Extracted records
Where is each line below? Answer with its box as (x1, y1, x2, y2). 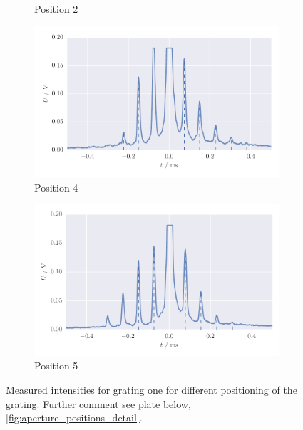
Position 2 (34, 1, 78, 16)
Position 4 (34, 179, 78, 194)
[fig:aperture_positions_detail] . (6, 410, 143, 425)
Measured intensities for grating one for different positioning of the (6, 382, 297, 397)
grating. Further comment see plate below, (6, 396, 191, 411)
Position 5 (34, 358, 78, 373)
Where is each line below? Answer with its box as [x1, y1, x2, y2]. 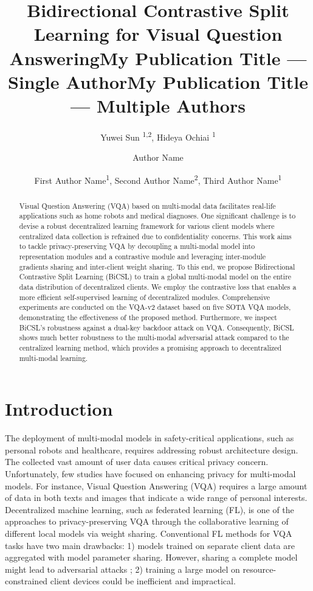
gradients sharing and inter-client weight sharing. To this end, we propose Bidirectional [19, 261, 295, 271]
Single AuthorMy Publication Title [8, 69, 308, 94]
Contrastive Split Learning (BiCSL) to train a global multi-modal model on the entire [19, 271, 292, 282]
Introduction [5, 396, 113, 421]
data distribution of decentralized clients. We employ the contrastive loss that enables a [19, 282, 297, 292]
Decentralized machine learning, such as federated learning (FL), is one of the [5, 503, 294, 516]
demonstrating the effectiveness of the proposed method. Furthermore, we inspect [19, 312, 277, 322]
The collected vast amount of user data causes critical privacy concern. [5, 455, 269, 468]
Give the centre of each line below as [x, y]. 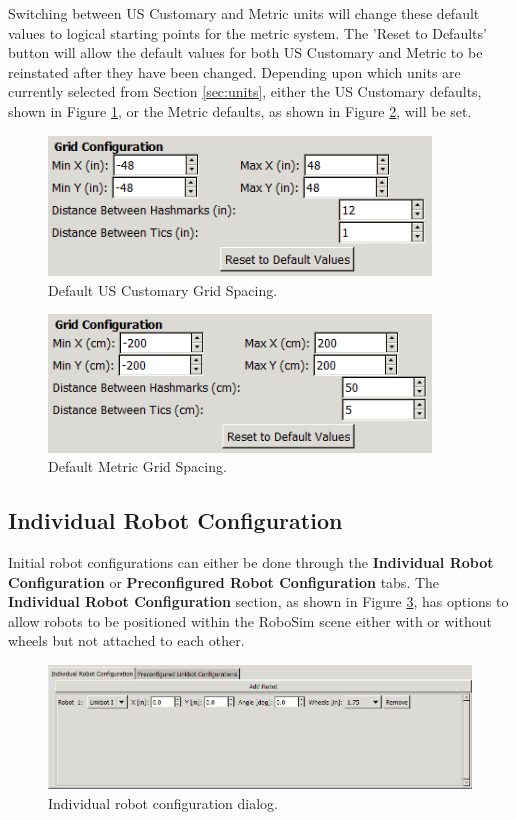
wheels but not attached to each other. [126, 640]
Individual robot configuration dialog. [163, 802]
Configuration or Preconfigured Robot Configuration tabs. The [224, 581]
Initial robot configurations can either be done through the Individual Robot [251, 562]
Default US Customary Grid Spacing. [163, 289]
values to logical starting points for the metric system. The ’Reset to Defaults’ [247, 32]
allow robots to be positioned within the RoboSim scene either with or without [250, 620]
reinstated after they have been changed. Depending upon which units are [234, 71]

Assigned task
Print exactly the lines running from the start of the entries above to the line with "Single AuthorMy Publication", both included; leave out any pictures.

Task response
Where is each line below? Answer with its box as (x1, y1, x2, y2). 
Position 2 (34, 1, 78, 16)
Position 4 (34, 179, 78, 194)
[fig:aperture_positions_detail] . (6, 410, 143, 425)
Measured intensities for grating one for different positioning of the (6, 382, 297, 397)
grating. Further comment see plate below, (6, 396, 191, 411)
Position 5 (34, 358, 78, 373)
Where is each line below? Answer with its box as [x1, y1, x2, y2]. 
gradients sharing and inter-client weight sharing. To this end, we propose Bidirectional [19, 261, 295, 271]
Single AuthorMy Publication Title [8, 69, 308, 94]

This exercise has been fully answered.